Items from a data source
·····

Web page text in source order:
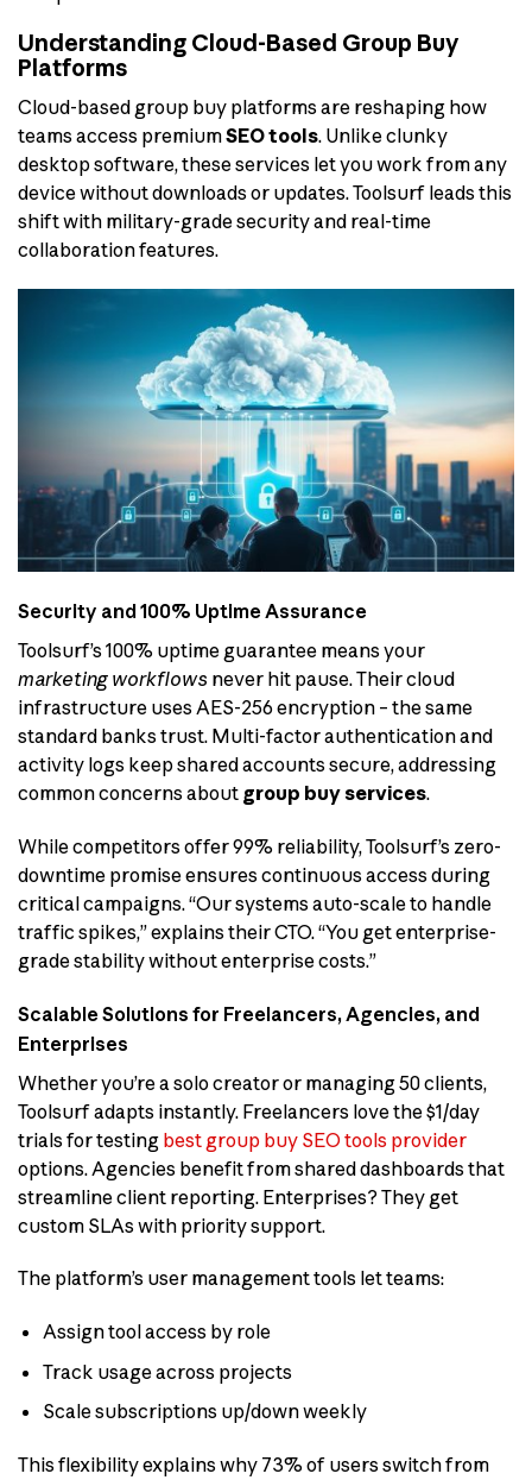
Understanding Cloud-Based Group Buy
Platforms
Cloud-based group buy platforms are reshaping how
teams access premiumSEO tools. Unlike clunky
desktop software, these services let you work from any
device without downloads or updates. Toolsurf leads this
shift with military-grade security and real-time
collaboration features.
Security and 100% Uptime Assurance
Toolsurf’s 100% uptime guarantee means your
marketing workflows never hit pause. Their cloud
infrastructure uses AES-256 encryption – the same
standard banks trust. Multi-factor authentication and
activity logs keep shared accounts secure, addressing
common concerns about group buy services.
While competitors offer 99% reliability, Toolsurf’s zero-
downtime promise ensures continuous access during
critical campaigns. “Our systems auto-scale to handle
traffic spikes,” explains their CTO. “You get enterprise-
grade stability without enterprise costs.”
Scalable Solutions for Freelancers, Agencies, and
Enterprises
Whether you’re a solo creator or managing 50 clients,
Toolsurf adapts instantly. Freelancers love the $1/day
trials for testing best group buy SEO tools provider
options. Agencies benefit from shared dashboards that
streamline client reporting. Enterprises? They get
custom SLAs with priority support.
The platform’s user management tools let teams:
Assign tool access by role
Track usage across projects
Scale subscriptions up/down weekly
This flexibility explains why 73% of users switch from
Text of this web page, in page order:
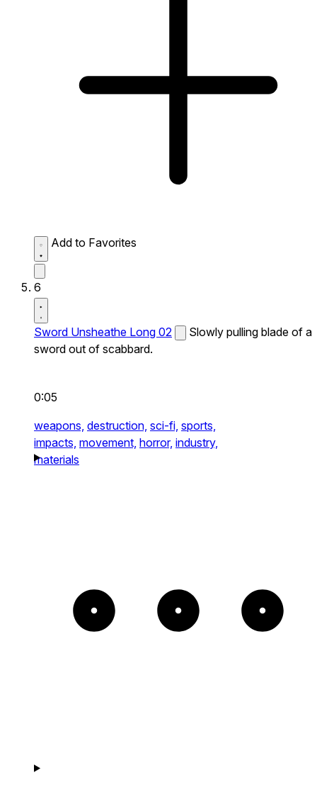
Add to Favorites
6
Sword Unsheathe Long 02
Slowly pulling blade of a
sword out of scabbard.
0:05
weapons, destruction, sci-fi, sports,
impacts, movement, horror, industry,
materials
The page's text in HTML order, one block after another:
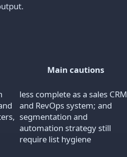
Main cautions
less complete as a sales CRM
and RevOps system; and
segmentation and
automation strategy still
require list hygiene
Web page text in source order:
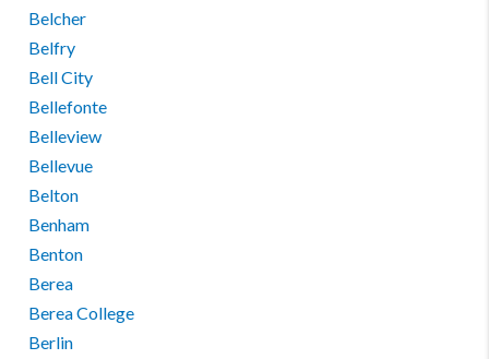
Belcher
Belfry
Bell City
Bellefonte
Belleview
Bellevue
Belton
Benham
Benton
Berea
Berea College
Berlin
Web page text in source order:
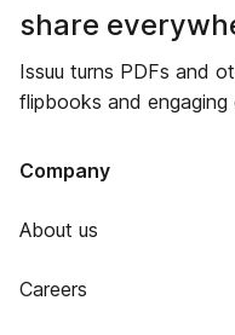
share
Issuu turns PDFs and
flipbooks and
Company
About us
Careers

·····

_Problem to work on_: Reproduce, without alteration and without pictures, only those lines that lie between the first line of the entries above and the line containing "infrastructure uses AES-256", both of them included.

_Written solution_:
Web page text in source order:
Understanding Cloud-Based Group Buy
Platforms
Cloud-based group buy platforms are reshaping how
teams access premiumSEO tools. Unlike clunky
desktop software, these services let you work from any
device without downloads or updates. Toolsurf leads this
shift with military-grade security and real-time
collaboration features.
Security and 100% Uptime Assurance
Toolsurf’s 100% uptime guarantee means your
marketing workflows never hit pause. Their cloud
infrastructure uses AES-256 encryption – the same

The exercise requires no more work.